WHAT THE EXERCISE ASKS:
Return only the lines from the one containing "INF/lib [18, 257]" to the end of the entries below, exactly as written, both ends included.

★ ★ ★ ★

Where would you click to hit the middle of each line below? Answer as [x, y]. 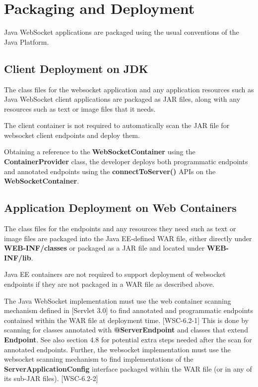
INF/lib [18, 257]
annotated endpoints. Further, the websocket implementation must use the [117, 349]
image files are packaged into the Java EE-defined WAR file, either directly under [128, 238]
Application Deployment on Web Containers [120, 208]
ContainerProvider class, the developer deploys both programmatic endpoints [126, 161]
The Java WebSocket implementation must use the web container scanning [118, 300]
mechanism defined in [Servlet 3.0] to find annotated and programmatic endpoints [129, 310]
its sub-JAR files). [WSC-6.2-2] [51, 378]

★ ★ ★ ★

EXERCISE RESPONSE:
INF/lib [18, 257]
annotated endpoints. Further, the websocket implementation must use the [117, 349]
image files are packaged into the Java EE-defined WAR file, either directly under [128, 238]
Application Deployment on Web Containers [120, 208]
ContainerProvider class, the developer deploys both programmatic endpoints [126, 161]
The Java WebSocket implementation must use the web container scanning [118, 300]
mechanism defined in [Servlet 3.0] to find annotated and programmatic endpoints [129, 310]
its sub-JAR files). [WSC-6.2-2] [51, 378]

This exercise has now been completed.